▶ **TASK**
Where the line with "in effective population size and to" appears in the records below, start there and transcribe each line exactly through the last.

━━━ SOURCE MATERIAL

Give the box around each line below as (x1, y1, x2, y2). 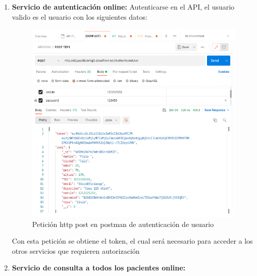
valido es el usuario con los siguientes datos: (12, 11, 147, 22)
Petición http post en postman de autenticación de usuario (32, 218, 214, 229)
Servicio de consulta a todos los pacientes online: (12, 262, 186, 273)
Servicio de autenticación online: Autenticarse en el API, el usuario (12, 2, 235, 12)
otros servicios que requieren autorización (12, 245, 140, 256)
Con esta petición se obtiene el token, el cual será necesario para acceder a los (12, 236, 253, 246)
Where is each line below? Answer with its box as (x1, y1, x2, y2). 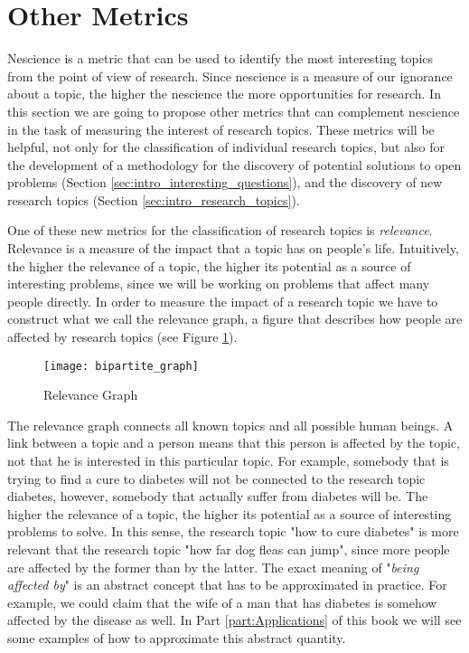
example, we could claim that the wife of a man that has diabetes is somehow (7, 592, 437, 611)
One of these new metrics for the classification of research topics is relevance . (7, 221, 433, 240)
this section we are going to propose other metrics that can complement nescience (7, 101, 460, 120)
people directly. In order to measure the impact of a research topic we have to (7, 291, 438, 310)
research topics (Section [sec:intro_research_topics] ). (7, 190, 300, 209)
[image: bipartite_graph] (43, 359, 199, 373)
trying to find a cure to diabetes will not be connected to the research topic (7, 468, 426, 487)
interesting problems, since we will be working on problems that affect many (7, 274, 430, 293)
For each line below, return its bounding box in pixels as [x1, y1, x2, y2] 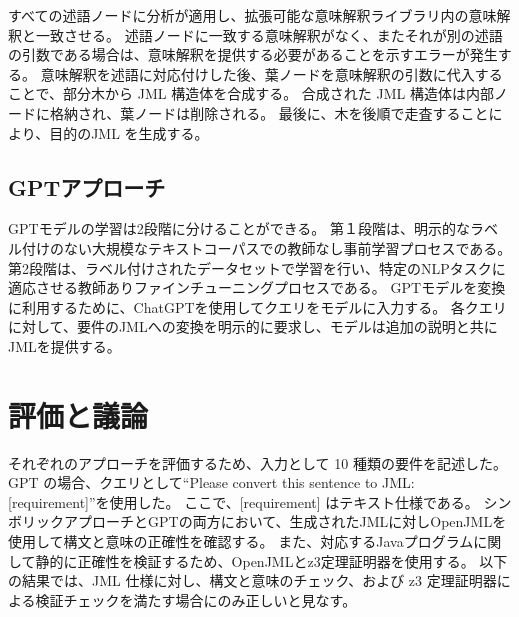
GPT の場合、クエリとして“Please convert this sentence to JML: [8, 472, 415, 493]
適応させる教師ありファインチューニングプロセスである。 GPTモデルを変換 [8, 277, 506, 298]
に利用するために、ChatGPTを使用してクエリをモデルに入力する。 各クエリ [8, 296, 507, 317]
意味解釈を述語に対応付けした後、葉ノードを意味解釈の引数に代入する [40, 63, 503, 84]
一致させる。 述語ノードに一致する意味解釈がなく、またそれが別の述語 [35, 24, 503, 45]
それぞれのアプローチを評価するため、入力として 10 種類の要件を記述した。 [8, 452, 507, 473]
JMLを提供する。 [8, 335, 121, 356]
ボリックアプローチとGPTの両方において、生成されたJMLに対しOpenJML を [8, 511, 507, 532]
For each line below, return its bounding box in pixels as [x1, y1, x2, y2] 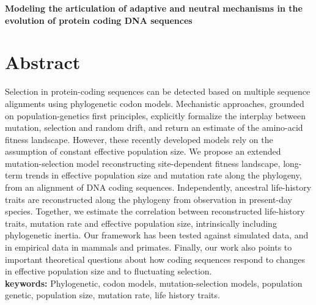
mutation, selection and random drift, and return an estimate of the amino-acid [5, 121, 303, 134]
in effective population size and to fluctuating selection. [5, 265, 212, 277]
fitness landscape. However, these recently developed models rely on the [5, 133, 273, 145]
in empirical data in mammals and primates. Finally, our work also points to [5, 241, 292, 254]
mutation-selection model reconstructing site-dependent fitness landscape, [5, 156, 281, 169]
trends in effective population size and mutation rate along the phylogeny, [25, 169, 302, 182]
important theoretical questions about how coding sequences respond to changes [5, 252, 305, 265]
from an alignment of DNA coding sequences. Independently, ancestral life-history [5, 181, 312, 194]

━━━━━━

▶ **ANSWER SECTION**
in effective population size and to fluctuating selection. [5, 265, 212, 277]
fitness landscape. However, these recently developed models rely on the [5, 133, 273, 145]
in empirical data in mammals and primates. Finally, our work also points to [5, 241, 292, 254]
mutation-selection model reconstructing site-dependent fitness landscape, [5, 156, 281, 169]
trends in effective population size and mutation rate along the phylogeny, [25, 169, 302, 182]
important theoretical questions about how coding sequences respond to changes [5, 252, 305, 265]
from an alignment of DNA coding sequences. Independently, ancestral life-history [5, 181, 312, 194]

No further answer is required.